▸ TASK
Transcribe everything in the records exactly. Skip the images.

▸ EXTRACTED ENTRIES
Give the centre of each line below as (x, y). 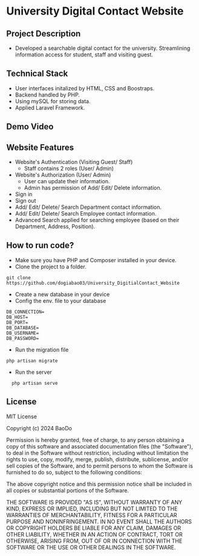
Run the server (34, 372)
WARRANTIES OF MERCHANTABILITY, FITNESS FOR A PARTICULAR (92, 515)
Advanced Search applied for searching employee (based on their (97, 220)
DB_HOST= (17, 317)
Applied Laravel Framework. (50, 107)
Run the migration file (42, 350)
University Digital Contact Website (95, 11)
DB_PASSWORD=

▸ RESULT
Give the centre of each line below as (x, y). 
Run the server (34, 372)
WARRANTIES OF MERCHANTABILITY, FITNESS FOR A PARTICULAR (92, 515)
Advanced Search applied for searching employee (based on their (97, 220)
DB_HOST= (17, 317)
Applied Laravel Framework. (50, 107)
Run the migration file (42, 350)
University Digital Contact Website (95, 11)
DB_PASSWORD=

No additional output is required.